The framers clearly intended to protect the new communications technology, the only true mass medium of their time. But since then, courts have puzzled over the First Amendment status of newer methods of disseminating information, including cinema, radio, television, phones, cable and satellite TV, and the Internet. In the process, and contrary to the founding insight of James Madison, we have fallen victim to bifurcated or trifurcated conceptions of First Amendment freedom. That is, the same message may receive more or less constitutional protection depending on the medium used to convey it.

Thus, the government exerts more authority over expression it deems objectionable when it’s transmitted using the electromagnetic spectrum than when the same information is delivered in printed form. Consequently, the Federal Communications Commission may claim authority to restrict the reading of Allen Ginsberg’s colorful poem, “Howl,” on the radio, but the government may not ban the sale of a book containing that poem, even in bookstores frequented by children.
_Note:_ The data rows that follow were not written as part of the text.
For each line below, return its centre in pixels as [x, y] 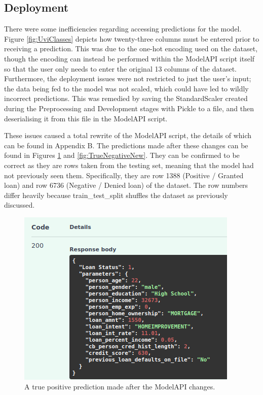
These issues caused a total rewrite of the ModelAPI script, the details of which [128, 135]
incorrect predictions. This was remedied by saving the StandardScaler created [126, 98]
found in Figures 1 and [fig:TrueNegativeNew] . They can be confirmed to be [122, 155]
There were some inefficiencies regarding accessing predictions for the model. [123, 29]
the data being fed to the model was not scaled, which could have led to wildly [126, 88]
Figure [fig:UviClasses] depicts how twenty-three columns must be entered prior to [132, 38]
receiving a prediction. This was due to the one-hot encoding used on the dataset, [131, 48]
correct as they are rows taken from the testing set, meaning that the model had [129, 165]
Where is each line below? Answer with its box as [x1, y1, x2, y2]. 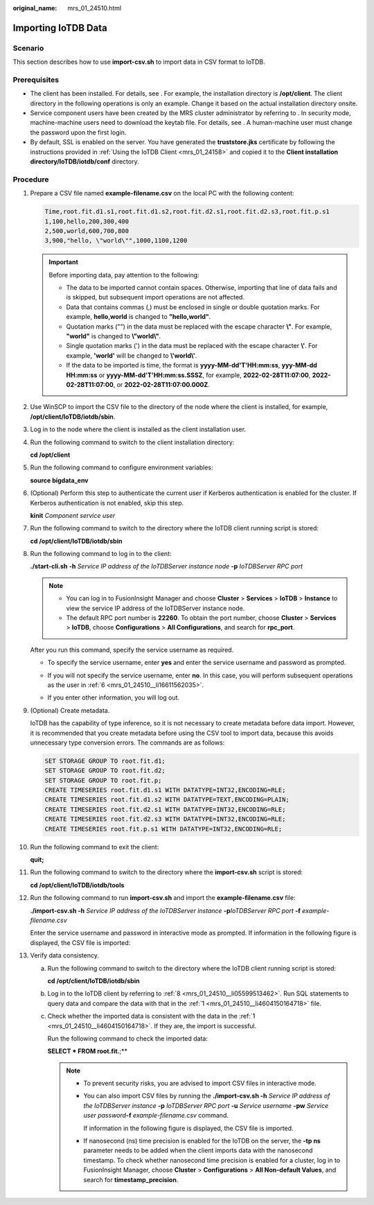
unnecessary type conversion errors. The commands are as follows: [30, 738, 225, 747]
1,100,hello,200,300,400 [44, 217, 130, 225]
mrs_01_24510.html [67, 4, 121, 12]
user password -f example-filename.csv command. [83, 1111, 229, 1120]
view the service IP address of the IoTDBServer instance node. [66, 604, 245, 612]
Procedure [12, 174, 49, 184]
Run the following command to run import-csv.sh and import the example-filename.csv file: [30, 894, 296, 902]
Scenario [12, 43, 44, 53]
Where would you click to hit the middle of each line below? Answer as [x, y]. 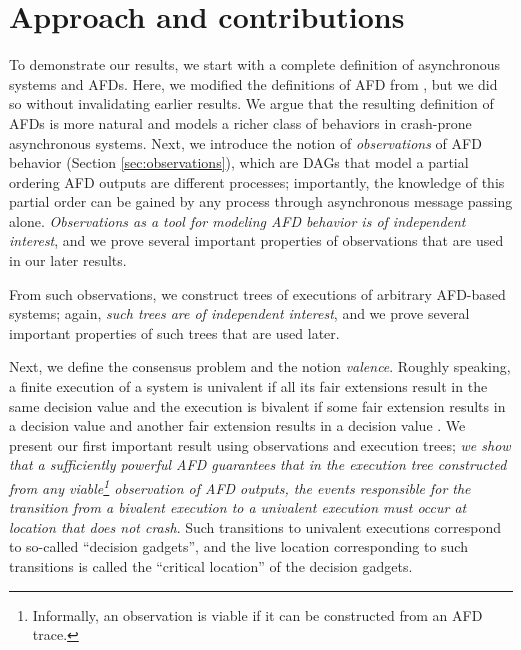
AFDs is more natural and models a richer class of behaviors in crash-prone [240, 122]
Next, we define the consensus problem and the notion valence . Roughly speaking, [260, 366]
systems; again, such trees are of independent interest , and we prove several [239, 313]
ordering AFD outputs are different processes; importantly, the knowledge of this [257, 181]
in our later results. [68, 260]
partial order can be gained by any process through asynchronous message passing [261, 201]
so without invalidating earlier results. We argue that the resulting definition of [251, 103]
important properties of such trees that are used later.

Enter now Jeff Bezos, inventor of Kindle, the e-book. This hand-held book-reading device, weighing 10.3 ounces, has an incredibly readable six-inch screen and can store up to 200 books in its memory. With Kindle, any reader may download anything from Ovid’s The Art of Love to Charles Baudelaire’s The Flowers of Evil, provided the books are available from But what separates Bezos’ Kindle from competing e-book devices, like the Sony Reader, is its continuous wireless connectivity via EVDO broadband service, the kind offered by advanced cell-phone carriers. That technology allows users to download content anywhere, not just at Wi-Fi hotspots.

That technological fact means that the FCC might one day try to regulate Kindle’s content, because that agency administers the law governing cell phones and other wireless devices, as well as broadcast licensees under the Communications Act of 1934 as amended. Could the FCC’s authority to regulate cell-phone frequencies generally extend to regulating the content of e-books that are transmitted electronically? And should it make a difference under the law if Amazon delivers a book in the form of electronic bits rather than in physical form by postal mail?

We may not yet know the actual reach of the FCC’s authority to regulate the brave new world of electronic books. But if history is any guide, it will only be a matter of time before some well-meaning lawmaker or some ardent advocacy group suggests that the use of the “public airwaves” justifies regulating e-books as we do some other mass media. So emboldened, the FCC could one day go after e-books like, say, The Essential Lenny Bruce or an illustrated version of D.H. Lawrence’s novel Women in Love — to protect our children, of course. That such e-book censorship would abridge our First Amendment freedom might not stay the regulatory hand of those determined to fight “filth.”

If it comes to that, we may yearn to hold on to those antiquated things we call books — those devices that contain countless pages of uninhibited freedom. Better yet, we might wish to rekindle the fire in the conviction that our liberties do not diminish when we express ourselves by different modes of communication.